But I thought that your first statement was questionable, and that therefore
your second statement was rather facile.

> Knuth's definition of 'bug' is a limited one, that seems to be mainly about
> logic errors. Allowing a user to incorporate bitmap fonts in a document
> (which very few users actually wish to do in 2014) would be considered a bug
> in other typesetting software.

Certainly, people sometimes use "bug" loosely, but it seems to me there is a
strict sense in which a "bug" means something that was not intended by the
writer of the code. And the issue you describe clearly does not fit this
description.

I would call what you describe a "design flaw", at best. But as I alluded to,
it wasn't even a design flaw at the time it was introduced. So it's really
more of an anachronism than anything else.

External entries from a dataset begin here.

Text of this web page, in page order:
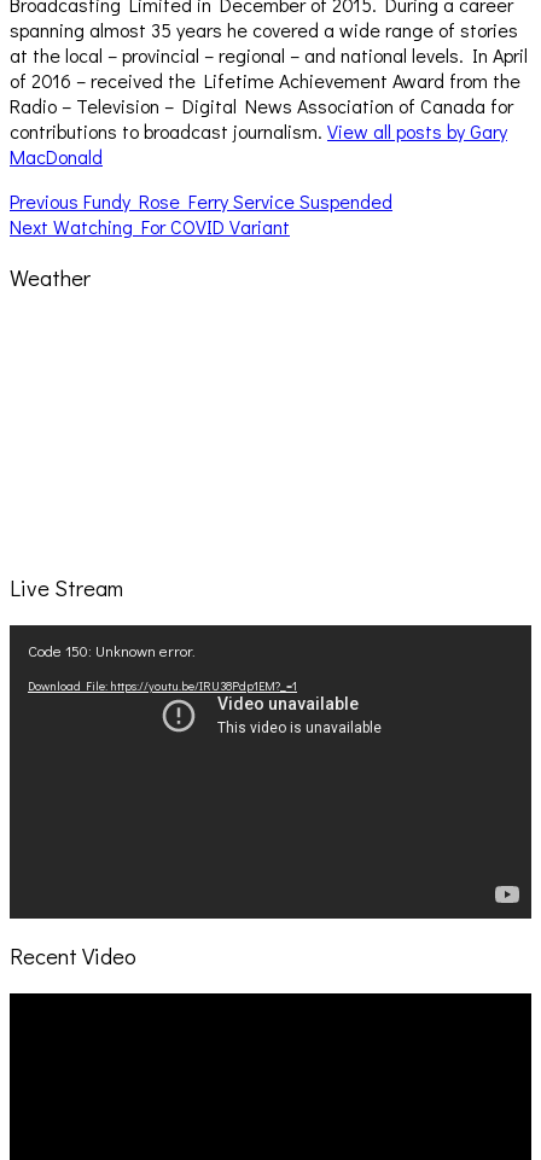
spanning almost 35 years he covered a wide range of stories
at the local – provincial – regional – and national levels. In April
of 2016 – received the Lifetime Achievement Award from the
Radio – Television – Digital News Association of Canada for
contributions to broadcast journalism. View all posts by Gary
MacDonald
Post
navigation
Previous Previous
post:
Fundy Rose Ferry Service Suspended
Next Next
Watching For COVID Variant
Weather
Live Stream
Player
Code 150: Unknown error.
Download File: https://youtu.be/IRU38Pdp1EM?_=1
Recent Video
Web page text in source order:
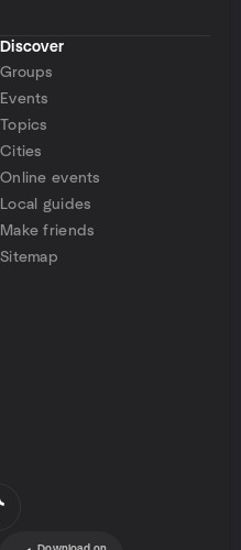
Discover
Groups
Events
Topics
Cities
Online events
Local guides
Make friends
Sitemap
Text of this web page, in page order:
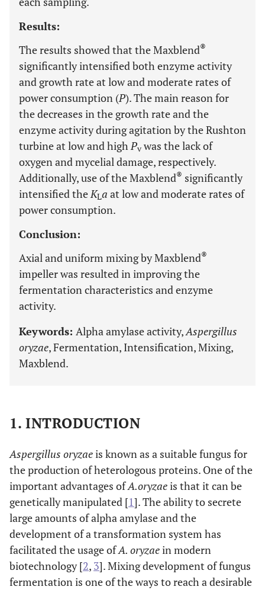
Results:
The results showed that the Maxblend®
significantly intensified both enzyme activity
and growth rate at low and moderate rates of
power consumption (P). The main reason for
the decreases in the growth rate and the
enzyme activity during agitation by the Rushton
turbine at low and highPv was the lack of
oxygen and mycelial damage, respectively.
Additionally, use of the Maxblend® significantly
intensified theKLa at low and moderate rates of
power consumption.
Conclusion:
Axial and uniform mixing by Maxblend®
impeller was resulted in improving the
fermentation characteristics and enzyme
activity.
Keywords: Alpha amylase activity,Aspergillus
oryzae, Fermentation, Intensification, Mixing,
Maxblend.
1. INTRODUCTION
Aspergillus oryzaeis known as a suitable fungus for
the production of heterologous proteins. One of the
important advantages ofA.oryzaeis that it can be
genetically manipulated [1]. The ability to secrete
large amounts of alpha amylase and the
development of a transformation system has
facilitated the usage ofA. oryzaein modern
biotechnology [2, 3]. Mixing development of fungus
fermentation is one of the ways to reach a desirable
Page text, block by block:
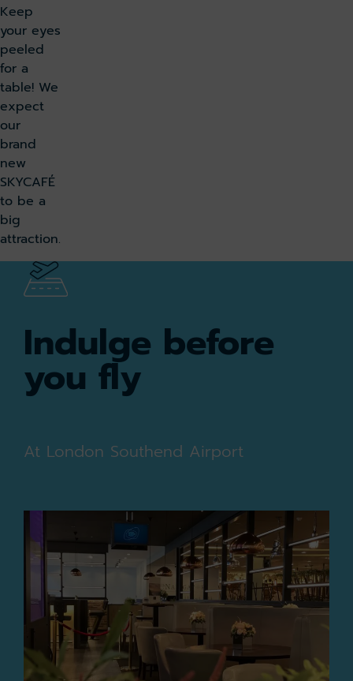
Keep
your eyes
peeled
for a
table! We
expect
our
brand
new
SKYCAFÉ
to be a
big
attraction.
Indulge before
you fly
At London Southend Airport
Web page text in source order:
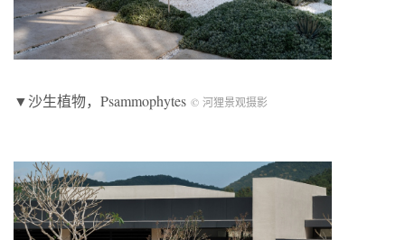
▼沙生植物，Psammophytes © 河狸景观摄影
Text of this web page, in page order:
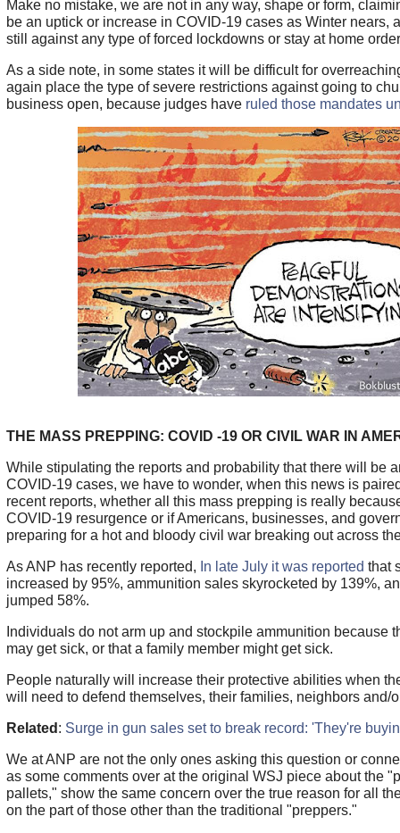
Make no mistake, we are not in any way, shape or form,
be an uptick or increase in COVID-19 cases as Winter nears,
still against any type of forced lockdowns or stay at home
As a side note, in some states it will be difficult for
again place the type of severe restrictions against going to
business open, because judges have ruled those mandates
THE MASS PREPPING: COVID -19 OR CIVIL WAR IN
While stipulating the reports and probability that there will be
COVID-19 cases, we have to wonder, when this news is
recent reports, whether all this mass prepping is really
COVID-19 resurgence or if Americans, businesses, and
preparing for a hot and bloody civil war breaking out across
As ANP has recently reported, In late July it was reported that
increased by 95%, ammunition sales skyrocketed by 139%,
jumped 58%.
Individuals do not arm up and stockpile ammunition because
may get sick, or that a family member might get sick.
People naturally will increase their protective abilities when
will need to defend themselves, their families, neighbors and/
Related : Surge in gun sales set to break record: 'They're
We at ANP are not the only ones asking this question or
as some comments over at the original WSJ piece about the
pallets," show the same concern over the true reason for all
on the part of those other than the traditional "preppers."
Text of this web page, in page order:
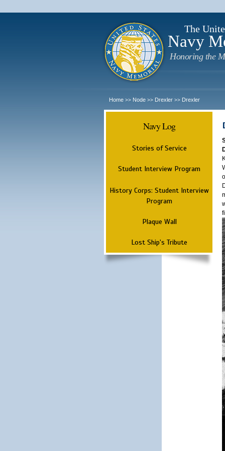
The
Navy
Honoring the
Home >> Node >> Drexler >> Drexler
Navy Log
Stories of Service
Student Interview Program
History Corps: Student Interview
Program
Plaque Wall
Lost Ship's Tribute
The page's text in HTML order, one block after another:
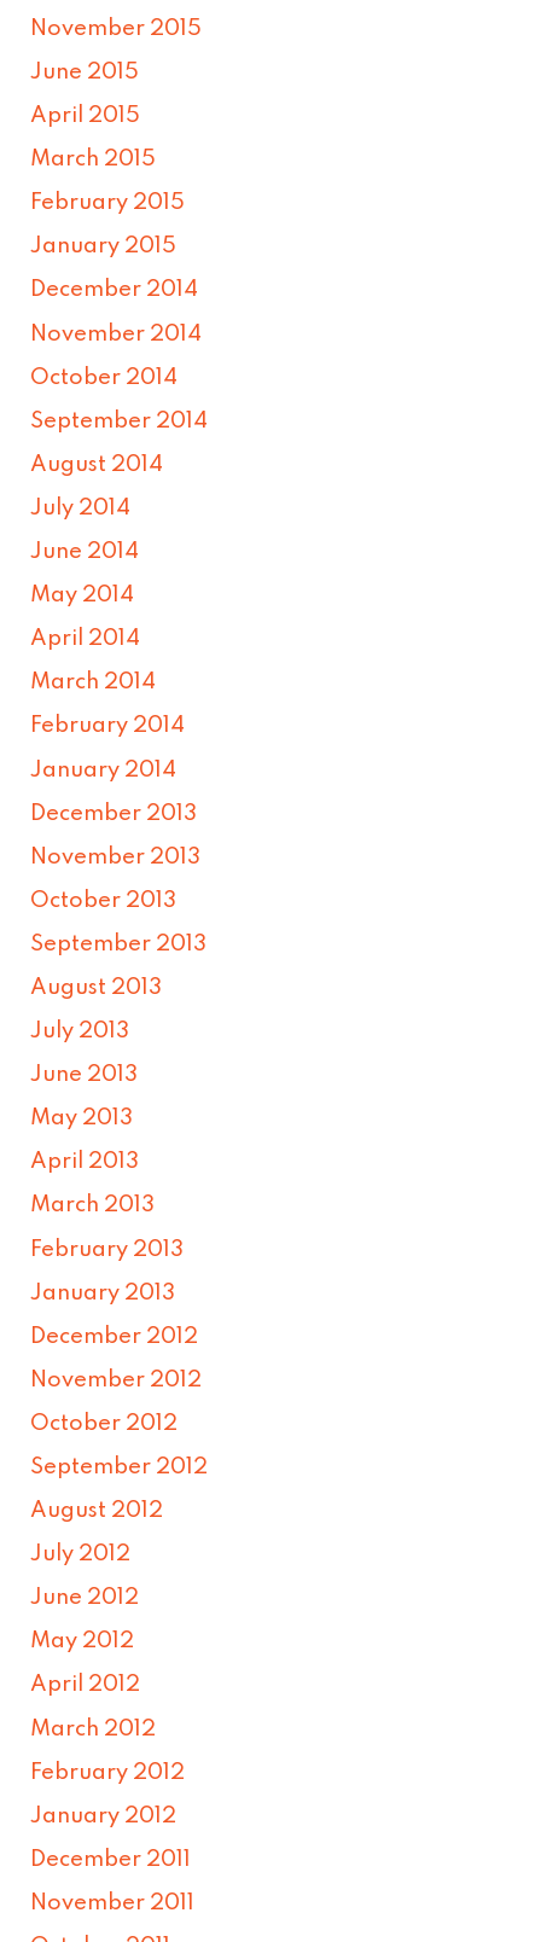
November 2015
June 2015
April 2015
March 2015
February 2015
January 2015
December 2014
November 2014
October 2014
September 2014
August 2014
July 2014
June 2014
May 2014
April 2014
March 2014
February 2014
January 2014
December 2013
November 2013
October 2013
September 2013
August 2013
July 2013
June 2013
May 2013
April 2013
March 2013
February 2013
January 2013
December 2012
November 2012
October 2012
September 2012
August 2012
July 2012
June 2012
May 2012
April 2012
March 2012
February 2012
January 2012
December 2011
November 2011

And again, it's not really clear that it's even an anachronism in TeX, since
it's more of an issue with the DVI-to-PS (or DVI-to-PDF) transformation.

And then you went on to conclude, from this highly questionable chain of
reasoning, that this "bug" is "a fantastic illustration of the gap between
academic and industry concepts of computing". Which I just find galling. Here
you're talking about one of the most celebrated computer scientists of all
time, someone who is almost certainly a lot smarter than you (or I), and you
chalk up a difference between what you and he call a bug to the difference
between industry and academia. As if Knuth is just some kind of ivory-tower
crackpot who wouldn't understand the real-world exigencies of industry.

So: I think your definition of "bug" is highly questionable, and I think that
in the future, when you find yourself in disagreement with some celebrated
academic computer scientist, you should perhaps linger a bit longer on the
possibility that you might be mistaken, rather than chalking it all up to the
difference between industry and academia.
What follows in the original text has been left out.